### Problem description
Needed from the data below: every line from the one with "represents a day in the experiment [119, 117]" up to and including the one with "the knowledge gained", repeated exactly and with nothing else.

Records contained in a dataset
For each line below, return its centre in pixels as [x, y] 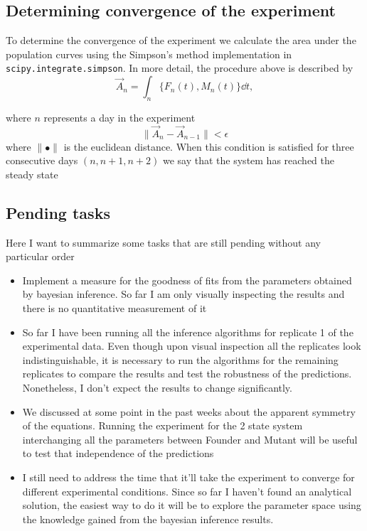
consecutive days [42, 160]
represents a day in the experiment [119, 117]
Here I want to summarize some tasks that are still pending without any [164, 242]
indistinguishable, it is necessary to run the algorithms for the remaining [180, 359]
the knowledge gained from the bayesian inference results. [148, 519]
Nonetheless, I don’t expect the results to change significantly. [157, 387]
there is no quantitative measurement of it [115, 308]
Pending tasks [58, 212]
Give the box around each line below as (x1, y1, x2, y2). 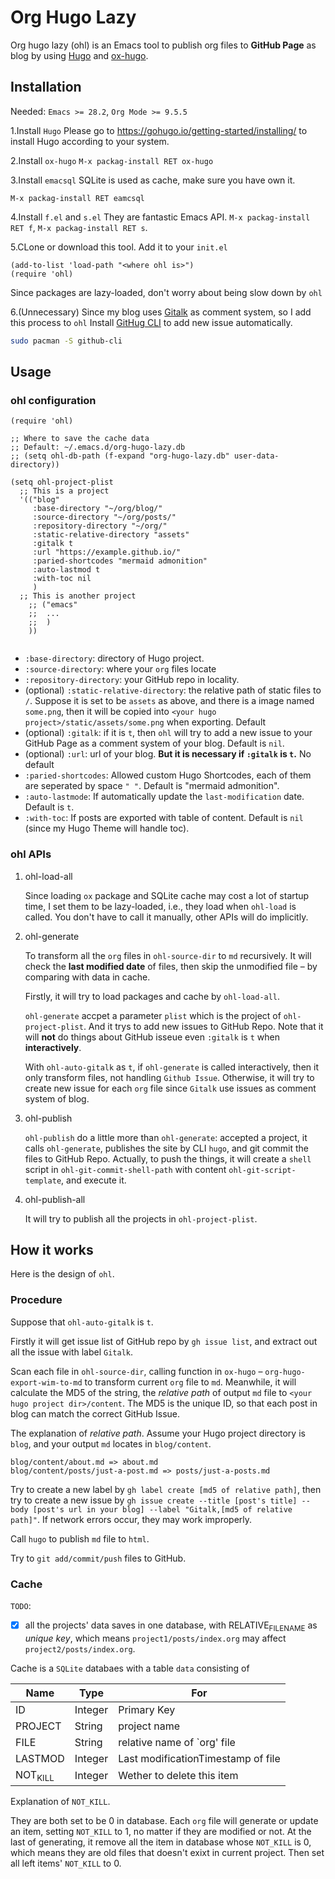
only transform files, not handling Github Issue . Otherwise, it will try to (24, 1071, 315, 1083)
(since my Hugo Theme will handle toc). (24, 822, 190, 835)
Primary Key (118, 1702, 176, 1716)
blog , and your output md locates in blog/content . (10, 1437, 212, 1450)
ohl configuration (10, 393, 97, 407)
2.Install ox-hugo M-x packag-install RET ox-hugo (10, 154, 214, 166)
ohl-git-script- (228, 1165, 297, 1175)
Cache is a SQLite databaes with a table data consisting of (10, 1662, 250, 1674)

### The completed task
represents a day in the experiment [119, 117]
Here I want to summarize some tasks that are still pending without any [164, 242]
indistinguishable, it is necessary to run the algorithms for the remaining [180, 359]
the knowledge gained from the bayesian inference results. [148, 519]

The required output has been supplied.